[Dataset entries]
=== Section Start ===

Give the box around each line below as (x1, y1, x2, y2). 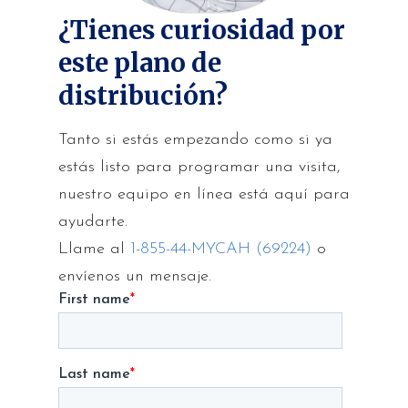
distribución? (58, 79, 228, 113)
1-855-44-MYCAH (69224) (130, 240, 311, 259)
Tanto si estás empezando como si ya (58, 131, 332, 149)
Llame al (58, 240, 130, 259)
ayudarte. (58, 213, 127, 231)
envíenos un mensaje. (58, 268, 211, 286)
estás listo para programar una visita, (58, 158, 341, 177)
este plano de (58, 46, 221, 80)
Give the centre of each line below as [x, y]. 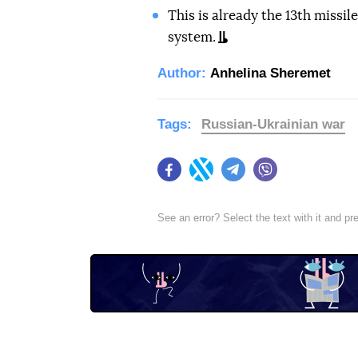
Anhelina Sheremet [270, 73]
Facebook [207, 177]
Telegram [269, 177]
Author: [182, 73]
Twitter [230, 177]
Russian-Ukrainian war [273, 124]
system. [191, 37]
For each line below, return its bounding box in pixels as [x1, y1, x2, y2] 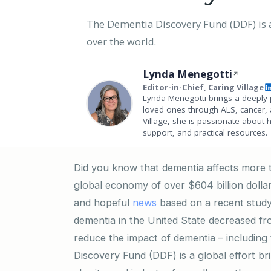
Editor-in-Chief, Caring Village [143, 81, 264, 93]
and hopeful [74, 196, 132, 209]
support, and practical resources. [143, 126, 267, 138]
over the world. [87, 34, 156, 48]
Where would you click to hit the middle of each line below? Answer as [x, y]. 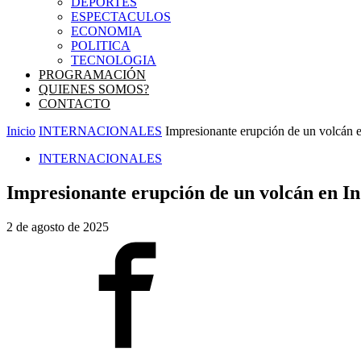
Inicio [21, 131]
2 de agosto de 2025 [58, 226]
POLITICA [101, 46]
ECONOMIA [106, 31]
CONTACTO [75, 104]
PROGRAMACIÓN [92, 75]
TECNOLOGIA [114, 60]
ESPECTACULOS [121, 17]
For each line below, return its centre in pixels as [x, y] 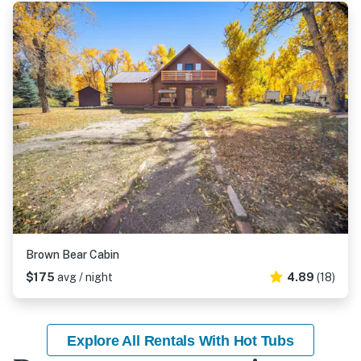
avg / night [85, 277]
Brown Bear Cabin [73, 255]
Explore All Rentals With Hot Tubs [180, 341]
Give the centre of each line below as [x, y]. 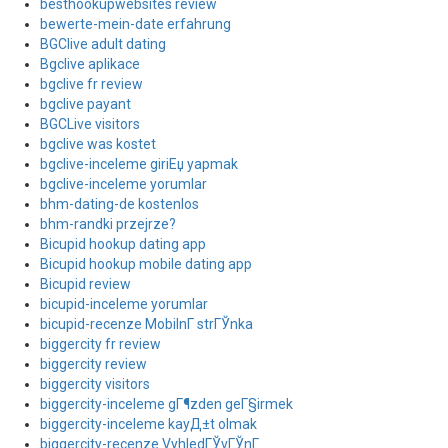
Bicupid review [85, 284]
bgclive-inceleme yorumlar [123, 184]
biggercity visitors [95, 384]
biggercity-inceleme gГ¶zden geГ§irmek [166, 404]
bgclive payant [85, 104]
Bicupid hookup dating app [123, 244]
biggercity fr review [100, 344]
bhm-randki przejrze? [108, 224]
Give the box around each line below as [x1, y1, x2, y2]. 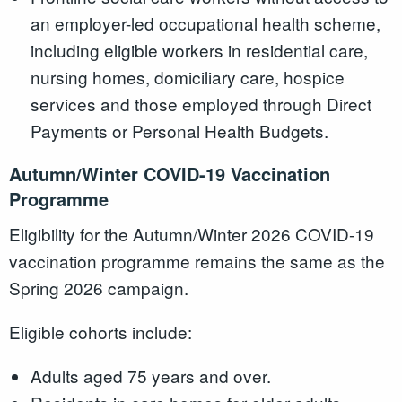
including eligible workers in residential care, [30, 38, 368, 63]
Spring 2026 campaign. [9, 275, 188, 300]
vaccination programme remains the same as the [9, 248, 385, 273]
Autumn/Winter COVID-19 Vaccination [9, 161, 330, 188]
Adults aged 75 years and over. [30, 363, 271, 388]
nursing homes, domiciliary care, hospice [30, 65, 345, 90]
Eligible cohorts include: [9, 319, 192, 344]
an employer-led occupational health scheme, [30, 11, 380, 36]
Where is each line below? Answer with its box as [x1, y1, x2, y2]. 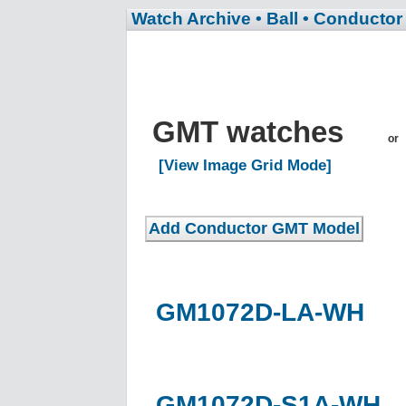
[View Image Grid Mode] [159, 156, 332, 174]
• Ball [256, 9, 298, 28]
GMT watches [152, 114, 352, 149]
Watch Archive [131, 9, 251, 28]
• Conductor [303, 9, 402, 28]
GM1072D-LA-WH [156, 297, 364, 326]
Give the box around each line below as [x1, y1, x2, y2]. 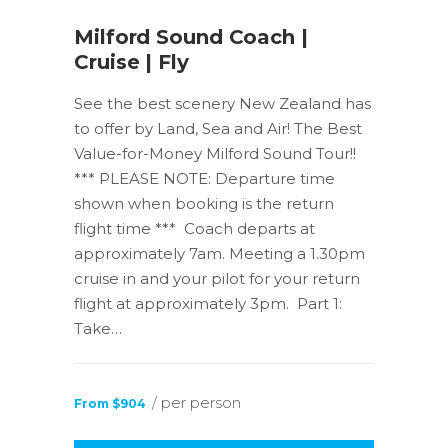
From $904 [74, 395, 146, 411]
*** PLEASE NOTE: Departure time [74, 168, 335, 188]
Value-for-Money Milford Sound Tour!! [74, 143, 356, 163]
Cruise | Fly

=== Section End ===

Work order
Sift through the entries and copy every line with "review".

Your solution
Bicupid review [85, 284]
biggercity fr review [100, 344]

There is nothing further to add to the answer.